The absorption study of Calendula officinalis flower dye revealed the existence of substantial peaks at 358.4 nm, 387.2 nm, and 257.6 nm. The dyed fibres had absorption maxima at 363.2 nm, 387.2 nm, and 257.6 nm after the dyeing procedure. Notably, different mordants caused modest differences in the absorption peaks, confirming the importance of mordanting to dye absorption behaviour.

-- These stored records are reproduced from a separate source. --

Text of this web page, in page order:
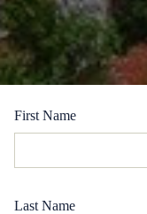
First Name
Last Name
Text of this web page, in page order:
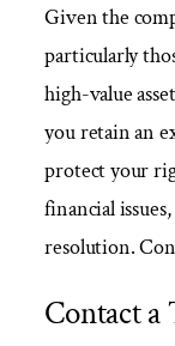
Given the
particularly
high-value
you retain an
protect your
financial
resolution.
Contact
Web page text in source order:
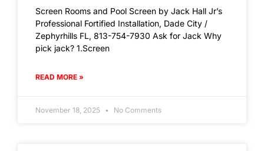
Screen Rooms and Pool Screen by Jack Hall Jr’s
Professional Fortified Installation, Dade City /
Zephyrhills FL, 813-754-7930 Ask for Jack Why
pick jack? 1.Screen
READ MORE »
November 18, 2025 No Comments
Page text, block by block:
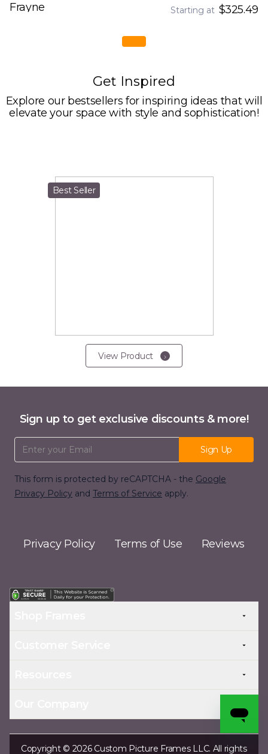
Frayne Starting at $325.49
Get Inspired
Explore our bestsellers for inspiring ideas that will
elevate your space with style and sophistication!
Best Seller
View Product
Sign up to get exclusive discounts & more!
Email Address
Sign Up
This form is protected by reCAPTCHA - the Google
Privacy Policy and Terms of Service apply.
Privacy Policy Terms of Use Reviews
Copyright © 2026 Custom Picture Frames LLC. All rights
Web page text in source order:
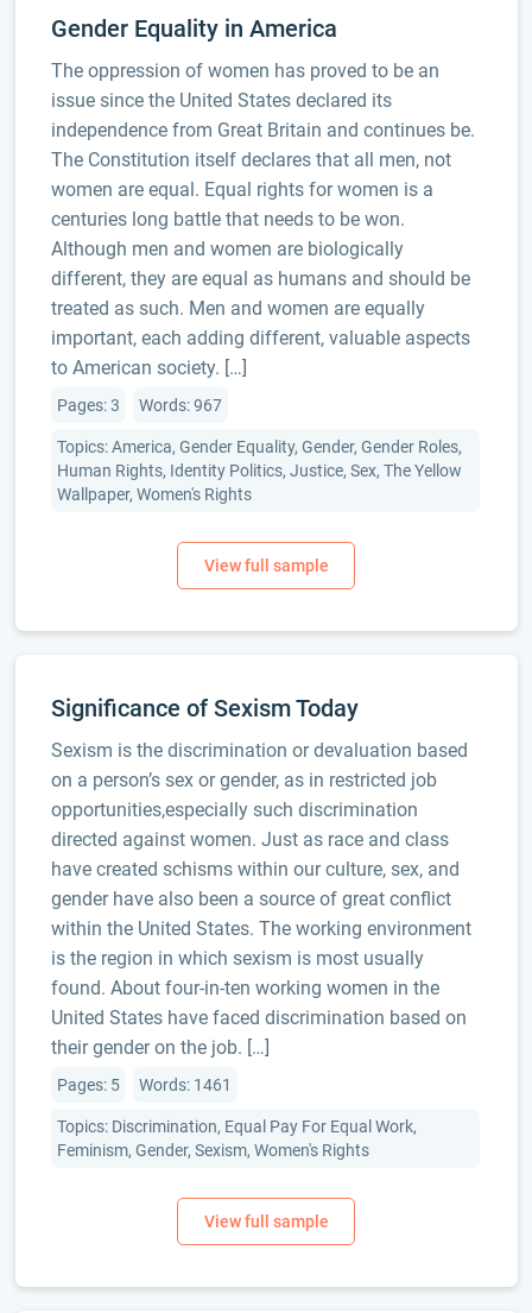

Despite the enchantment of the results, natural dyes have limitations, such as fading when exposed to light and washing. However, the addition of mordants significantly improved colour stability in the face of these problems. Furthermore, a UV/Vis spectrophotometer evaluation of washing qualities revealed the sensitivity of the dye-coated fibres without mordant to washing, as intense peaks in the UV and visible regions proved their poor performance. Mordanted dye-coated fibres, on the other hand, displayed different degrees of wash fastness. Mordants such as sodium hydroxide, oxalic acid, tannic acid, potassium alum, tin metal, and tamarind have shown outstanding colour stability against water washing, confirming mordants’ protective effect.

The study also discovered that the Calendula officinalis flower dye had strong inhibitory capabilities against the skin infection-causing bacterium Pseudomonas aeruginosa. This demonstrates that it might be effective in preventing skin infections brought on by this bacterium.

In essence, the study emphasises the aesthetic and scientific union of using Calendula officinalis flower dye to enhance natural fibres with a variety of colours, driven by mordant orchestration. While issues such as colour fading and washability continue in natural dyes, the strategic use of mordants offers a viable answer. Furthermore, the outcomes of the study point to the potential of Calendula officinalis dye as an antibacterial agent. Overall, this investigation opens up possibilities for both aesthetic and practical applications, bridging tradition and innovation.